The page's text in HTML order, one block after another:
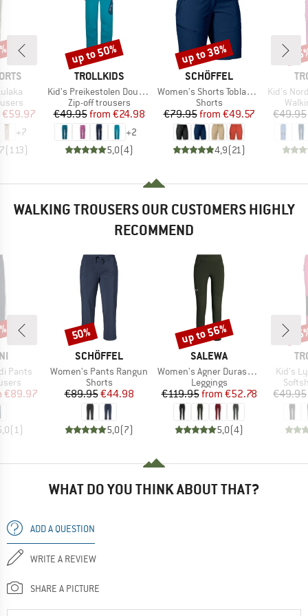
Price
€59.97
+7
(113)
BRAND
TROLLKIDS
Item(s)
Kid's Preikestolen Double Zip-Off Pants
Product group
Zip-off trousers
Price
€49.95 Reduced Price
from €24.98
+2
5,0(4)
Discount
up to 50%
BRAND
SCHÖFFEL
Item(s)
Women's Shorts Toblach2
Product group
Shorts
Price
€79.95 Reduced Price
from €49.57
4,9(21 )
Discount
up to 38%
Item(s)
Kid's Nordfjord
€49.95
WALKING TROUSERS OUR CUSTOMERS HIGHLY
RECOMMEND
Pants
Price
€89.97
(1)
BRAND
SCHÖFFEL
Item(s)
Women's Pants Rangun
Product group
Shorts
Price
€89.95Reduced Price
€44.98
5,0(7)
Discount
50%
BRAND
SALEWA
Item(s)
Women's Agner Durastretch Tights
Product group
Leggings
Price
€119.95 Reduced Price
from €52.78
5,0(4)
Discount
up to 56%
Item(s)
Kid's
€49.95
WHAT DO YOU THINK ABOUT THAT?
ADD A QUESTION
WRITE A REVIEW
SHARE A PICTURE

• _Exercise details_: Each line in the listing above that includes "Pants" is to be copied.

• _Final answer_:
Kid's Preikestolen Double Zip-Off Pants
Pants
Women's Pants Rangun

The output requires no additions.